A helpful starting point for answering these questions is found in the New International Version of 1 Corinthians 10:23:
“’I have the right to do anything,’ you say — but not everything is beneficial. ‘I have the right to do anything’ — but not everything is constructive. No one should seek their own good, but the good of others.”
Based on this passage, a better question than “Is this okay?” is “Is this beneficial and constructive for our relationship with God and each other?” The goal of treasuring Christ always surpasses technical compliance.

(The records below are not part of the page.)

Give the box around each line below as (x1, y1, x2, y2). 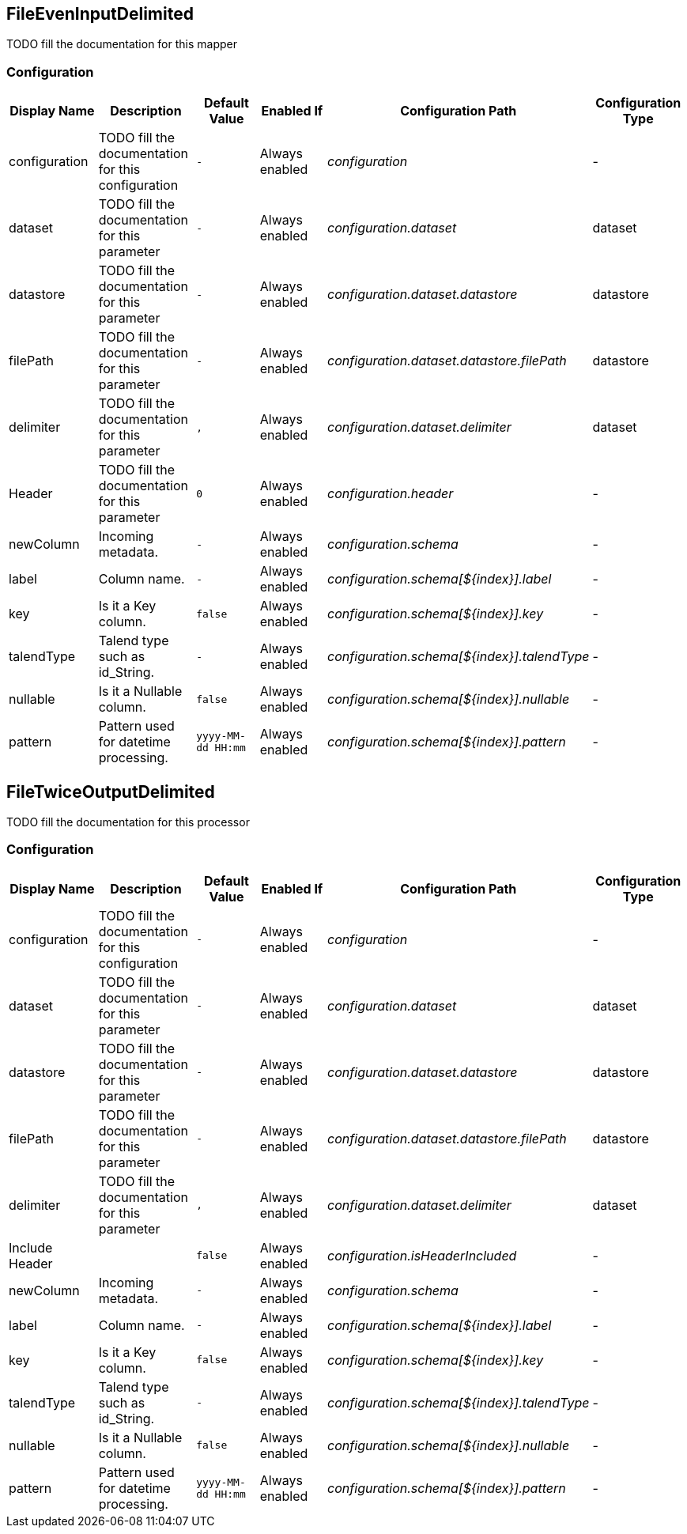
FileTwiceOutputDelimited (6, 781, 215, 802)
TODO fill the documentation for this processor (6, 815, 250, 829)
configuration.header (327, 486, 454, 502)
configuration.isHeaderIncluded (327, 1247, 517, 1264)
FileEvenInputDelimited (6, 4, 194, 24)
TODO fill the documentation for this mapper (6, 37, 237, 51)
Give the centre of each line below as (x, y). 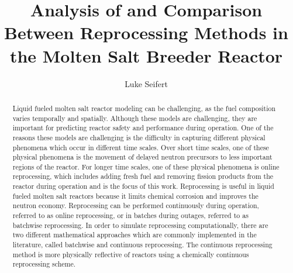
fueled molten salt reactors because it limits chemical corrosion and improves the (135, 196)
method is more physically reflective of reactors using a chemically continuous (131, 254)
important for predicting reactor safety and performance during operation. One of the (143, 128)
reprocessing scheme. (44, 264)
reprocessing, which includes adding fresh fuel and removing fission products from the (143, 176)
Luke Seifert (146, 83)
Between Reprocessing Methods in (146, 32)
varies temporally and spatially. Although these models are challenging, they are (135, 118)
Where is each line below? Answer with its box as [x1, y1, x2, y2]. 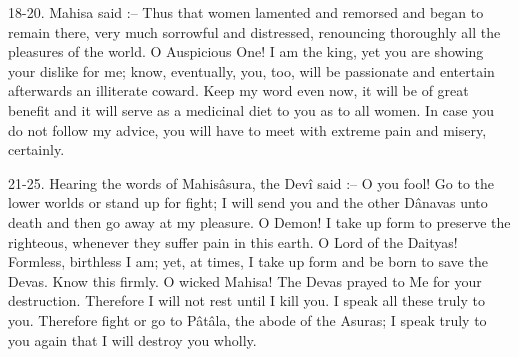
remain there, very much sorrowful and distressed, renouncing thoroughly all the [8, 21, 501, 42]
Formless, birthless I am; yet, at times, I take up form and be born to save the [8, 251, 488, 272]
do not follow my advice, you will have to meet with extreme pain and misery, [8, 119, 487, 140]
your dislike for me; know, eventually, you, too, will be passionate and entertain [8, 60, 495, 81]
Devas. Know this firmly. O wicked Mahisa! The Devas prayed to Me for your [8, 270, 482, 291]
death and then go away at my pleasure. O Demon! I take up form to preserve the [8, 211, 511, 232]
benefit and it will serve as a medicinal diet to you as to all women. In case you [8, 99, 495, 120]
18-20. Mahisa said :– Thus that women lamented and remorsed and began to [8, 2, 484, 22]
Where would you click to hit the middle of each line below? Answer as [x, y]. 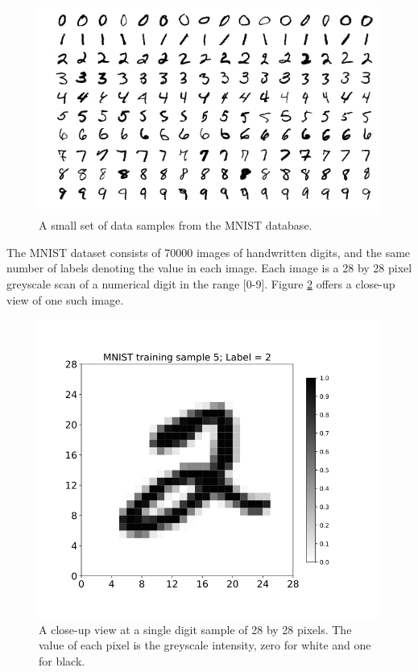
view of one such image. [65, 299]
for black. [62, 661]
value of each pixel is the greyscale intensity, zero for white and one [205, 645]
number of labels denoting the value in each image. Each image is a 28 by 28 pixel [209, 268]
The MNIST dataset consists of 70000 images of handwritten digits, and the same [209, 252]
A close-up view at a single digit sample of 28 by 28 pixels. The [195, 629]
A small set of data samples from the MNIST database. [176, 225]
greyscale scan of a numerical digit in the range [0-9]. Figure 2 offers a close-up [201, 284]
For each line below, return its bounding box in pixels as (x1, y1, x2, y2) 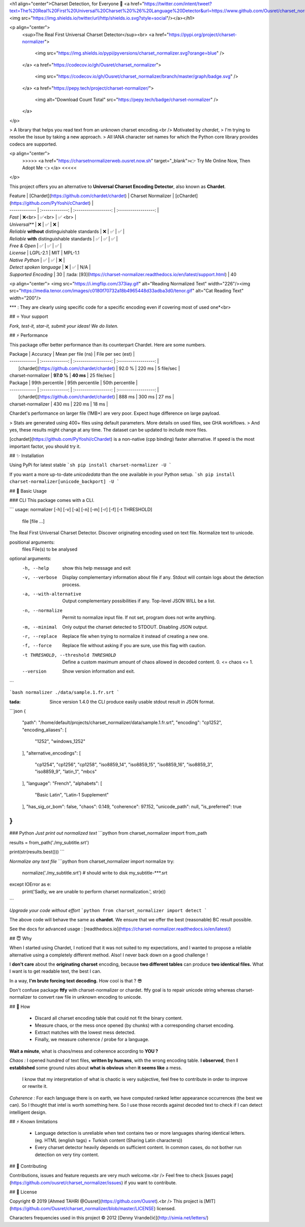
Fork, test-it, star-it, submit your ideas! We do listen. (9, 323, 119, 329)
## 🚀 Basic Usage (9, 488, 47, 494)
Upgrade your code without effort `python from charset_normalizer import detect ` (9, 907, 207, 913)
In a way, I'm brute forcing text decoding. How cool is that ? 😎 (9, 977, 142, 983)
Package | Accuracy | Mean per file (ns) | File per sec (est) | (9, 351, 135, 357)
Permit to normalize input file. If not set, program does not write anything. (62, 615, 216, 621)
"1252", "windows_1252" (35, 738, 86, 744)
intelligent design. (9, 1109, 47, 1115)
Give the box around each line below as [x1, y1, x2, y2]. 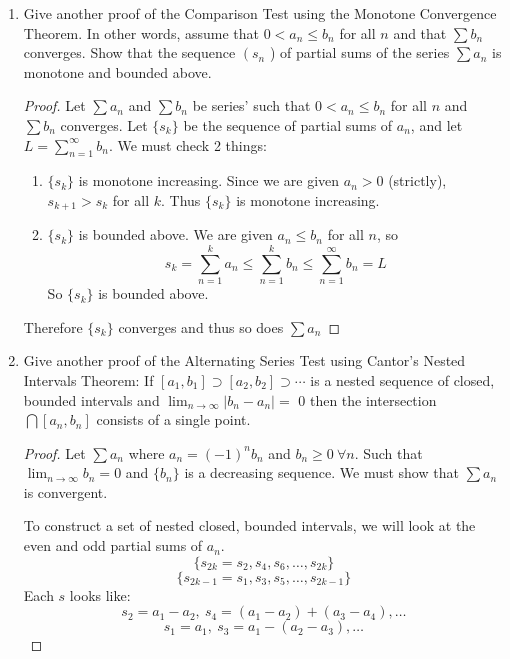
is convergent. [23, 481, 108, 502]
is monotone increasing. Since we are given [78, 170, 340, 191]
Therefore [23, 316, 83, 337]
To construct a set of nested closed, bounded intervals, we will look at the [23, 515, 476, 536]
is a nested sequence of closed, [310, 369, 495, 390]
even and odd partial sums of [23, 535, 203, 556]
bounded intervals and [23, 389, 160, 410]
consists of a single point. [96, 409, 251, 430]
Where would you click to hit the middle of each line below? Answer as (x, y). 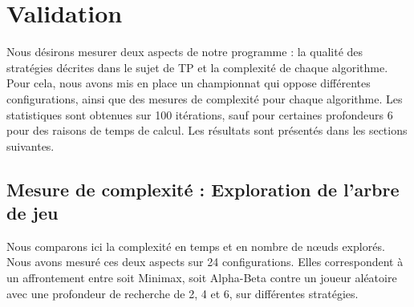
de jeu (32, 213)
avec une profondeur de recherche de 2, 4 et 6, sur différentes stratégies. (183, 293)
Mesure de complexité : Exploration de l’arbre (203, 189)
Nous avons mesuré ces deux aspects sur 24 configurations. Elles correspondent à (205, 262)
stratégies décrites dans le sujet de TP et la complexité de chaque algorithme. (197, 67)
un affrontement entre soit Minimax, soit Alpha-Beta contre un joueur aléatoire (202, 278)
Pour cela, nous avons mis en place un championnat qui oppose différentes (189, 83)
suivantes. (30, 145)
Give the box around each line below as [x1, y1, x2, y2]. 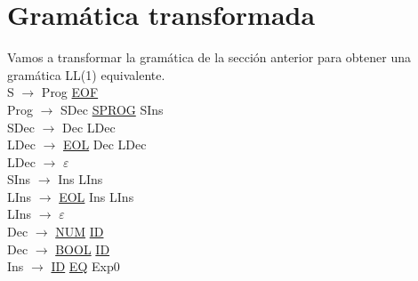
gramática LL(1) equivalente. [7, 65, 165, 84]
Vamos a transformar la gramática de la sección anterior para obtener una [7, 48, 411, 67]
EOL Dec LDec [62, 135, 147, 154]
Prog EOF [41, 83, 99, 101]
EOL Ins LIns [59, 187, 134, 205]
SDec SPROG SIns [60, 100, 164, 118]
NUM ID [55, 222, 104, 241]
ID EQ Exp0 [51, 257, 120, 276]
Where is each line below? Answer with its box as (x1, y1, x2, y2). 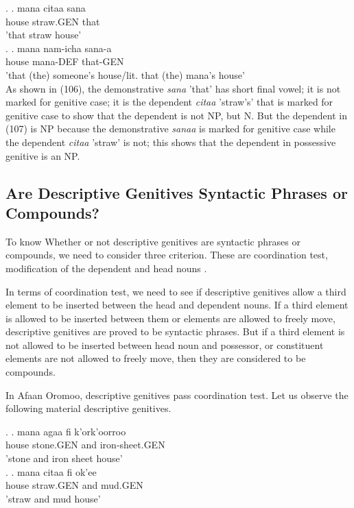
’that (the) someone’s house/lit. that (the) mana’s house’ (5, 67, 245, 82)
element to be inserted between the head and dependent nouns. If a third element (5, 298, 349, 312)
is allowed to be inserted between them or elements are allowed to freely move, (5, 311, 335, 325)
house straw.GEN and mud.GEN (5, 478, 143, 492)
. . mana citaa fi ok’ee (5, 464, 97, 479)
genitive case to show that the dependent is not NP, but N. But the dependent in (5, 108, 348, 122)
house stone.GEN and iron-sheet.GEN (5, 437, 165, 452)
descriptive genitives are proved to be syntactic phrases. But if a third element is (5, 324, 345, 339)
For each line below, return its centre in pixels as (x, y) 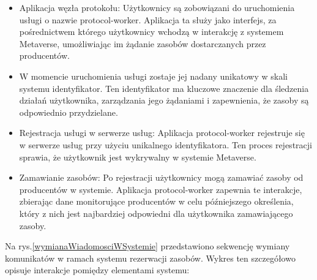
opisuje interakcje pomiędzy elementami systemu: (97, 270)
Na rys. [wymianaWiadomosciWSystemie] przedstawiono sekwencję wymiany (147, 246)
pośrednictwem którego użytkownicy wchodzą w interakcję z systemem (151, 32)
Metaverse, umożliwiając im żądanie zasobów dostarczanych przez (143, 43)
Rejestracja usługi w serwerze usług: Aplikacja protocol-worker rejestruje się (162, 133)
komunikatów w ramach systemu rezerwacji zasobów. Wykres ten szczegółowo (150, 258)
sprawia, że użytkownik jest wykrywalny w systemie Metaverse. (138, 157)
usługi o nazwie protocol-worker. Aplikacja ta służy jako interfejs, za (148, 19)
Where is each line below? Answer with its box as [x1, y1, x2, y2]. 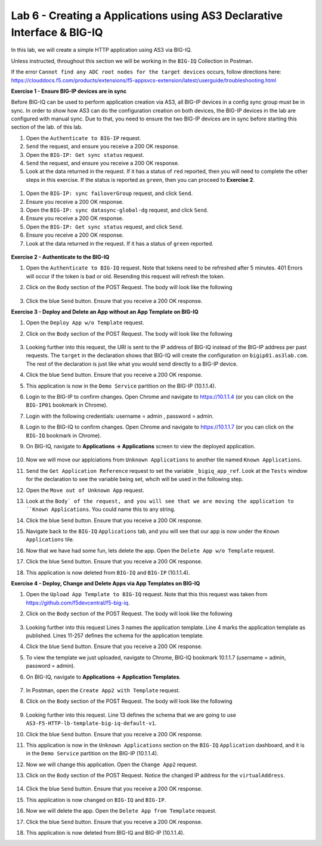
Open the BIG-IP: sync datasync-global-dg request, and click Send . [26, 206, 209, 213]
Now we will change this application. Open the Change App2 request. [26, 761, 198, 768]
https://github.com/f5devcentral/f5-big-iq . [26, 599, 130, 606]
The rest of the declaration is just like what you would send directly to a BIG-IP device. [26, 360, 238, 367]
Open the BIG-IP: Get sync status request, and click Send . [26, 223, 184, 230]
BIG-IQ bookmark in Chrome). [26, 432, 101, 439]
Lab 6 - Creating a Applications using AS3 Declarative [11, 9, 283, 22]
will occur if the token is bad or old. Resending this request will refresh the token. [26, 272, 225, 280]

A Five-Step Process for Setting Boundaries
While there’s no Biblical formula for boundary-setting, this example five-step process combines the principles of searching the Scriptures (Proverbs 30:5, Psalm 19:7-11, Psalm 119:9, 105), seeking wise counsel (Proverbs 11:14, 12:15, 19:20) and confessing in community with others (Galatians 6:1, James 5:16):
- Learn God’s perspective on purity
- Find out what worked for others
- Establish your boundaries together
- Ask others to keep you accountable
- Review your boundaries often
The order of this example process is important. You must learn what God says about sexual purity before you listen to the words of others. You also need to list your specific boundaries before you can ask someone else to hold you to them.
Step Five reflects the reality that boundaries can, and often should, change. Even if you follow this process perfectly, you will have a much clearer idea of what types of touch are tempting for you six months from now than you do today.
We personally found it helpful to review our boundaries before every visit (so we didn’t forget them) and edit them every three months. While changing your boundaries every weekend kind of defeats the point, you can gradually introduce new things as your relationship progresses and your knowledge of Biblical purity increases.
Starting slow is always the best option. We established overly-strict boundaries in the beginning and didn’t regret it, even though we relaxed some of them later.
Helpful Resources for Setting Boundaries
If you’ve never dated anyone seriously, you might not know what situations and types of touch will increase your sexual temptation. Use these specific tips for physical boundaries as a starting point.
Often misunderstood, emotional purity is also important. Learn what it really means to guard your heart with boundaries in dating.
Finally, good boundaries aren’t that helpful if you’re dating for the wrong reasons. Make sure you understand the purpose of dating before you dive in too deep.
How To Respond If You Break Your Boundaries
However, our dating years were not regret-free. While we didn’t have sex, we touched each other in ways we knew were wrong.
These actions were a slow but serious poison in our relationship. The more we touched, the more tension we allowed between us and God.
How do you respond when you break your boundaries, when you indulge in dark delights?
First, you repent. Acknowledge your specific sins to God and apologize to each other. You can let Psalm 51 guide you as a prayer of repentance.
Next, you strengthen your defenses. Re-commit to your broken boundaries and add new ones if necessary. You can also use this as an opportunity to evaluate the effectiveness of your accountability network.
Finally, you rest in Christ. Forgiveness for your broken boundaries is offered by His once-for-all work on the cross. The power to keep them is supplied by His constant working in your life. You can find peace in His ongoing presence.
For after all our efforts, we must remember that “it is God who works in you, both to will and to work for His good pleasure” (Philippians 2:13).
If you’re like us and you struggle to keep your boundaries, do not be discouraged. You will need to face the earthly consequences of your actions, but you are not a slave to sin (Romans 6:6). You can have the living God inside of you, and He is strong enough to defeat your heart’s sinful desires.
Keep fighting for purity in your long-distance relationship — but do not fight on your own strength.